What you have to do
Go through the listing below and repeat it exactly, omitting each picture.

Data supplied
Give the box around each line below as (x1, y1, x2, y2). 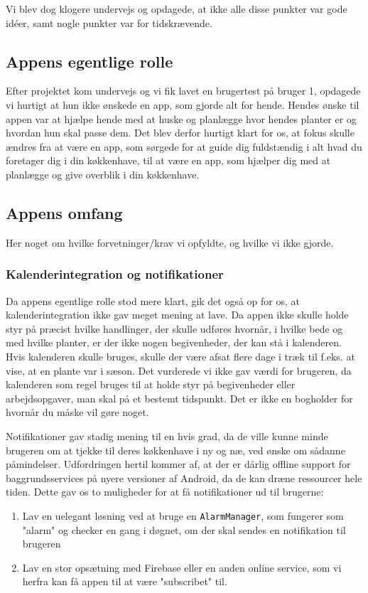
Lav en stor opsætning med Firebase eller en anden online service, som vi (22, 560, 342, 575)
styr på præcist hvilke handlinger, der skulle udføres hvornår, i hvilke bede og (6, 321, 343, 336)
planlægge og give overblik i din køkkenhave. (6, 166, 200, 181)
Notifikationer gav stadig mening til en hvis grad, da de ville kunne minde (6, 428, 328, 443)
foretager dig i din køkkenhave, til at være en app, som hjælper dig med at (6, 153, 331, 168)
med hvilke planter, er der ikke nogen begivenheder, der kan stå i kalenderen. (6, 335, 342, 350)
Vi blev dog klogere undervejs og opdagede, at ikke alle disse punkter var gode (6, 1, 347, 16)
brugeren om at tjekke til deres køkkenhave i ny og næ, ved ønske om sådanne (6, 442, 345, 457)
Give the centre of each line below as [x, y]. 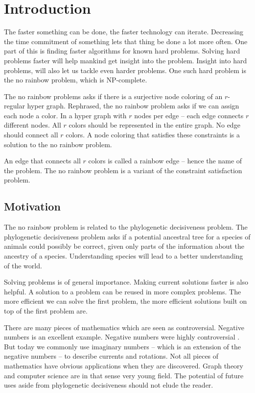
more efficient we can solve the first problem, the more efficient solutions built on [126, 301]
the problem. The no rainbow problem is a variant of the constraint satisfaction [123, 170]
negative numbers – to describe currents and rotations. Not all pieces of [111, 356]
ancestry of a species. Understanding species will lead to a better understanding [124, 256]
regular [14, 106]
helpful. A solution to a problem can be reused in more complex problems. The [123, 291]
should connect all [31, 135]
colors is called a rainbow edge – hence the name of [165, 161]
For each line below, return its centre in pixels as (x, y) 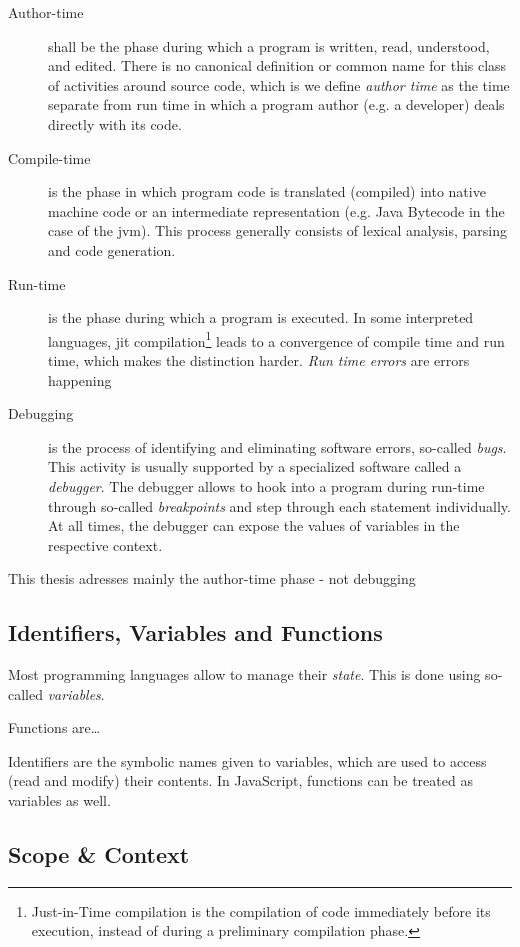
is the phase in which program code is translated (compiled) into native (267, 191)
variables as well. (59, 800)
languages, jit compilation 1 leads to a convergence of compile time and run (276, 339)
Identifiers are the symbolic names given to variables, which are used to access (247, 760)
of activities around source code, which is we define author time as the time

Worked solution
Give the box around each line below as (x1, y1, x2, y2). 
Lav en stor opsætning med Firebase eller en anden online service, som vi (22, 560, 342, 575)
styr på præcist hvilke handlinger, der skulle udføres hvornår, i hvilke bede og (6, 321, 343, 336)
planlægge og give overblik i din køkkenhave. (6, 166, 200, 181)
Notifikationer gav stadig mening til en hvis grad, da de ville kunne minde (6, 428, 328, 443)
foretager dig i din køkkenhave, til at være en app, som hjælper dig med at (6, 153, 331, 168)
med hvilke planter, er der ikke nogen begivenheder, der kan stå i kalenderen. (6, 335, 342, 350)
Vi blev dog klogere undervejs og opdagede, at ikke alle disse punkter var gode (6, 1, 347, 16)
brugeren om at tjekke til deres køkkenhave i ny og næ, ved ønske om sådanne (6, 442, 345, 457)
Give the centre of each line below as [x, y]. 
more efficient we can solve the first problem, the more efficient solutions built on [126, 301]
the problem. The no rainbow problem is a variant of the constraint satisfaction [123, 170]
negative numbers – to describe currents and rotations. Not all pieces of [111, 356]
ancestry of a species. Understanding species will lead to a better understanding [124, 256]
regular [14, 106]
helpful. A solution to a problem can be reused in more complex problems. The [123, 291]
should connect all [31, 135]
colors is called a rainbow edge – hence the name of [165, 161]
For each line below, return its centre in pixels as (x, y) 
is the phase in which program code is translated (compiled) into native (267, 191)
variables as well. (59, 800)
languages, jit compilation 1 leads to a convergence of compile time and run (276, 339)
Identifiers are the symbolic names given to variables, which are used to access (247, 760)
of activities around source code, which is we define author time as the time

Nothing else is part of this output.